*Data for analysis*:

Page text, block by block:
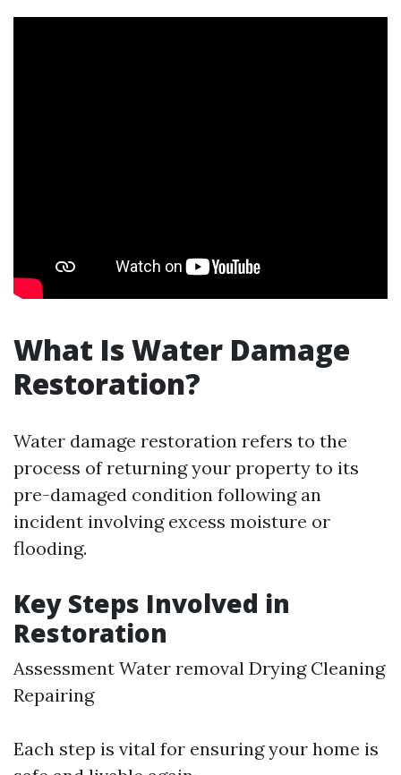
What Is Water Damage
Restoration?
Water damage restoration refers to the
process of returning your property to its
pre-damaged condition following an
incident involving excess moisture or
flooding.
Key Steps Involved in
Restoration
Assessment Water removal Drying Cleaning
Repairing
Each step is vital for ensuring your home is
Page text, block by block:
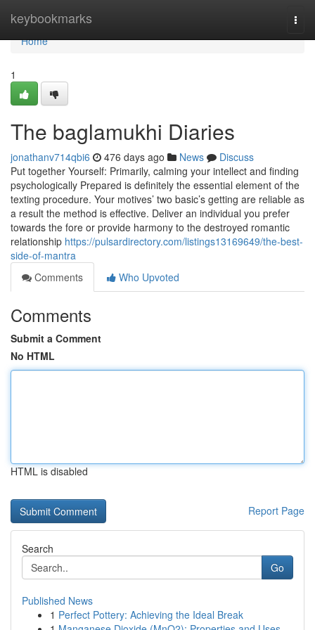
keybookmarks
Home
Home
1
The baglamukhi Diaries
jonathanv714qbi6 476 days ago News
Discuss
Put together Yourself: Primarily, calming your intellect and finding
psychologically Prepared is definitely the essential element of the
texting procedure. Your motives’ two basic’s getting are reliable as
a result the method is effective. Deliver an individual you prefer
towards the fore or provide harmony to the destroyed romantic
relationship https://pulsardirectory.com/listings13169649/the-best-
side-of-mantra
Comments
Who Upvoted
Comments
Submit a Comment
No HTML
HTML is disabled
Report Page
Search
Go
Published News
1 Perfect Pottery: Achieving the Ideal Break

*What the exercise asks*: Give back the listing exactly, with the pictures removed.

*Result for this task*:
Page text, block by block:
What Is Water Damage
Restoration?
Water damage restoration refers to the
process of returning your property to its
pre-damaged condition following an
incident involving excess moisture or
flooding.
Key Steps Involved in
Restoration
Assessment Water removal Drying Cleaning
Repairing
Each step is vital for ensuring your home is
Page text, block by block:
keybookmarks
Home
Home
1
The baglamukhi Diaries
jonathanv714qbi6 476 days ago News
Discuss
Put together Yourself: Primarily, calming your intellect and finding
psychologically Prepared is definitely the essential element of the
texting procedure. Your motives’ two basic’s getting are reliable as
a result the method is effective. Deliver an individual you prefer
towards the fore or provide harmony to the destroyed romantic
relationship https://pulsardirectory.com/listings13169649/the-best-
side-of-mantra
Comments
Who Upvoted
Comments
Submit a Comment
No HTML
HTML is disabled
Report Page
Search
Go
Published News
1 Perfect Pottery: Achieving the Ideal Break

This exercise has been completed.